When using the recipe, you can override the default stage in the Snowflake Stage setting.

Usage

Snowflake → HDFS

  1. In a Dataiku flow, select an existing Snowflake dataset (note that the dataset must point to a Snowflake table; it can’t be a query)
  2. From the Plugin recipes section on the right, click Snowfl… (it uses exchange arrows as the icon)
  3. From the popup, pick Sync Snowflake to HDFS
  4. Make sure your existing Snowflake table is the Input and set a new or existing HDFS dataset. Make sure Store into is a connection with the same path as the STAGE, as described above, and the Format is Parquet.
  5. Click Create
  6. Set the Snowflake Stage to the stage created above (note that if you’ve set a default stage in the plugin’s settings, you can skip this step)
  7. Click Run

HDFS → Snowflake

  1. In a Dataiku flow, select an existing HDFS dataset. (Note that the dataset’s connection must point to the same S3 bucket as is configured in the STAGE, as described above. Additionally, the dataset must be Parquet format with Snappy compression.)
  2. From the Plugin recipes section on the right, click Snowfl… (it uses exchange arrows as the icon)
  3. From the popup, pick Sync HDFS to Snowflake
  4. Make sure your existing HDFS dataset is the Input and set a new or existing Snowflake dataset
  5. Click Create
  6. Set the Snowflake Stage to the stage created above (note that if you’ve set a default stage in the plugin’s settings, you can skip this step)
  7. Click Run

JSON → Snowflake

  1. In a Dataiku flow, click + Recipe and select Snowflake Tools
  2. From the popup, pick Sync JSON to Snowflake
  3. Select an S3-based managed folder that contains JSON Line files as the Input
  4. Select an existing or create a new Snowflake table as the Output
  5. Click Create
  6. Set the Snowflake Storage Integration to the storage integration described above (note that if you’ve set a default storage integration in the plugin’s settings, you can skip this step)
  7. Optionally, specify a subdirectory in the managed folder
  8. Click Run

Building in PyCharm

Make sure that wget is installed. For macOS, you can install via brew install wget.

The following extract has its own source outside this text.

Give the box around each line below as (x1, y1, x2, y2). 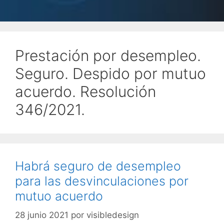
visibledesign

Custom Recipe libraries aren’t included in DSS’s dataiku-internal-client package so we need to fake it ‘til we make it.

First, create the package by executing ./make_dss_pip.sh. If successful, the last line it prints is a pip command.

Second, use the pip command from the previous step to install the package in the library’s virtual environment. (If you’re using PyCharm, open ViewTool WindowsTerminal and paste the pip command in.)

Running Tests in PyCharm

  1. Make sure you can build the project by doing all of the pip steps above
  2. In PyCharm, run the Unit Tests configuration.

Known Issues

  • Neither Snowflake nor Dataiku use Logical Type annotations for timezone offsets (Dataiku doesn’t use Logical Types at all). When synching from Snowflake to HDFS, the plugin casts any TIMESTAMP_TZ or TIMESTAMP_LTZ columns to TIMESTAMP_NTZ which simply drops the timezone offset attribute. For greater control of this behaviour, transform your Snowflake table before passing it to this plugin. Consider using CONVERT_TIMEZONE('UTC', t."date")::TIMESTAMP_NTZ. See Date & Time Data Types in Snowflake for more details.
  • Snowflake stores all TIMESTAMP_NTZ and DATE columns as annotated logical types in Parquet. Because Dataiku does not support logical types, these appear in Dataiku as bigint (int64 as datetime) and int (int32 as date). More details and workarounds are described in #12

TODO

  • When Snowflake is an input, check that it’s a table and not a query
  • Add support for Snowflake input being a query rather than a table
  • Check that the HDFS input or output is Parquet and Snappy
  • Add support for partitioned datasources
  • For Snowflake to HDFS, delete the *.parquet.snappy file in the output path (it’s the one created when inserting the empty dataframe)
  • Support more types than Parquet (e.g., CSV, AVRO, etc.)
  • Verify that the HDFS connection is actually an S3 location (possibly the best way to enforce the STAGE lining up to HDFS)
  • Implement workarounds for #12
  • Convert TS columns to UTC using CONVERT_TIMEZONE